Please show every line in the entries below that includes the word "need".

Input material ▸
+-------+
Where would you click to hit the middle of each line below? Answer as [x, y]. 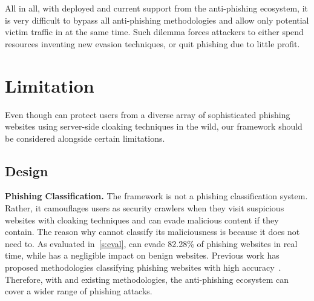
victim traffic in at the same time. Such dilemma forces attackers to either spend [154, 32]
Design [27, 170]
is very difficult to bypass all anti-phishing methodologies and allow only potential [157, 20]
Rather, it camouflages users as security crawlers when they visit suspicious [145, 208]
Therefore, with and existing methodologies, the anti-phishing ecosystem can [147, 279]
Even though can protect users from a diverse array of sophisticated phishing [148, 114]
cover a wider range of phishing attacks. [79, 291]
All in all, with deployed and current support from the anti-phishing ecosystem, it [157, 8]
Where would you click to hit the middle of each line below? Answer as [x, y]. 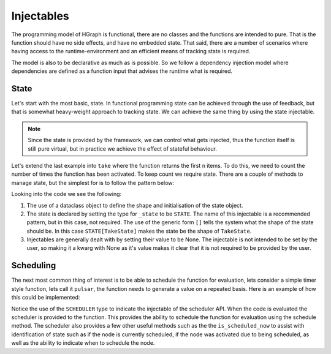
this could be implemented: [46, 298]
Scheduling [34, 265]
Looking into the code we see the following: [67, 194]
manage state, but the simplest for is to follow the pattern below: [93, 183]
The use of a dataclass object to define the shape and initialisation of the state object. [135, 205]
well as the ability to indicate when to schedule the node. [83, 343]
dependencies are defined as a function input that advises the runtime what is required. [122, 71]
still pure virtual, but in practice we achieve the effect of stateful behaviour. [123, 149]
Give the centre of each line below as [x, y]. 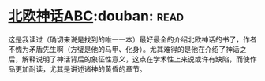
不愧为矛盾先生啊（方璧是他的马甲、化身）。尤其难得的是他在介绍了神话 [124, 49]
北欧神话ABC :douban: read [96, 16]
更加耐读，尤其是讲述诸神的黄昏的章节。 [80, 68]
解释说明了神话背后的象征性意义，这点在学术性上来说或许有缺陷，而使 [136, 59]
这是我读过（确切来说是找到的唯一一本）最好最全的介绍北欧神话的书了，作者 [132, 39]
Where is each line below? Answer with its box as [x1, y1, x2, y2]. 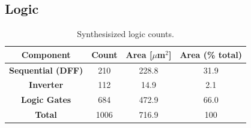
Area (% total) [180, 48, 242, 60]
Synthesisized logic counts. [77, 28, 174, 40]
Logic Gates [20, 93, 71, 106]
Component [21, 48, 71, 60]
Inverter [29, 78, 64, 91]
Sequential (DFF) [9, 63, 83, 76]
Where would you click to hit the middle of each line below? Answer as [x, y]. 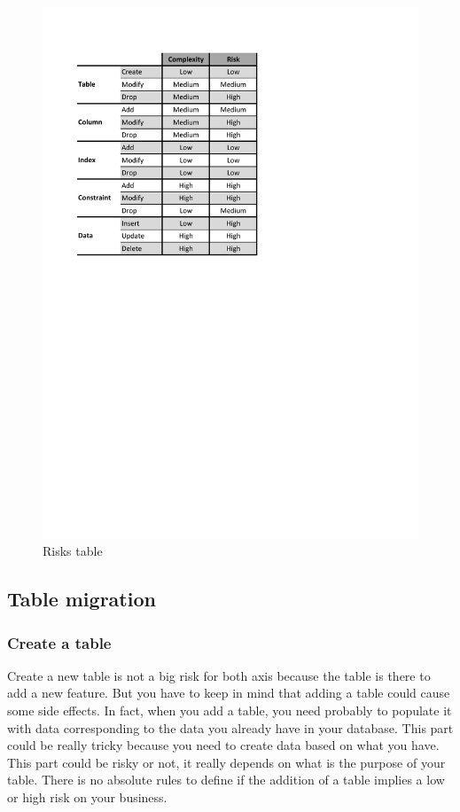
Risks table [73, 551]
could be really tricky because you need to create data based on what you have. [223, 745]
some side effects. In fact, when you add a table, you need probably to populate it [230, 710]
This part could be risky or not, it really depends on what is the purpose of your [226, 762]
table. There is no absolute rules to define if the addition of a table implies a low [226, 780]
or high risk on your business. [87, 797]
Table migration [82, 599]
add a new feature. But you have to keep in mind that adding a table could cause [229, 693]
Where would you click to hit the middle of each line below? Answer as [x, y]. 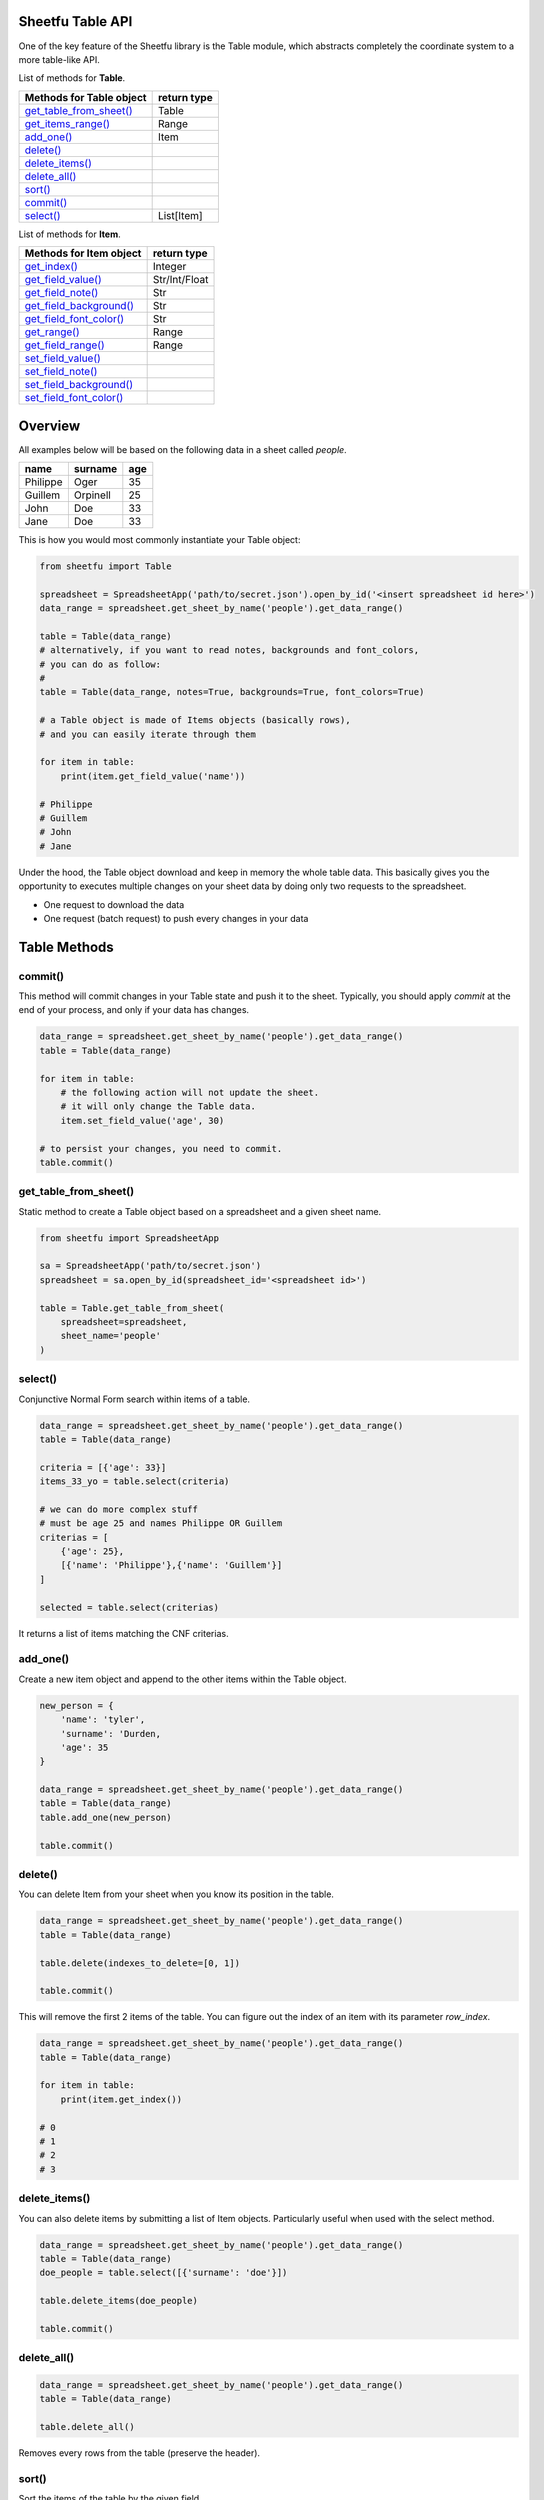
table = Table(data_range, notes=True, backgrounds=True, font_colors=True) [232, 692]
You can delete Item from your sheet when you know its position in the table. [176, 1894]
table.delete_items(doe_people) [119, 2301]
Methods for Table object [85, 97]
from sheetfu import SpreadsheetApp [129, 1238]
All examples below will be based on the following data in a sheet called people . [182, 449]
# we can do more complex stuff [119, 1509]
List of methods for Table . [72, 78]
+-------+
Output of the exercise ▸
could be really tricky because you need to create data based on what you have. [223, 745]
some side effects. In fact, when you add a table, you need probably to populate it [230, 710]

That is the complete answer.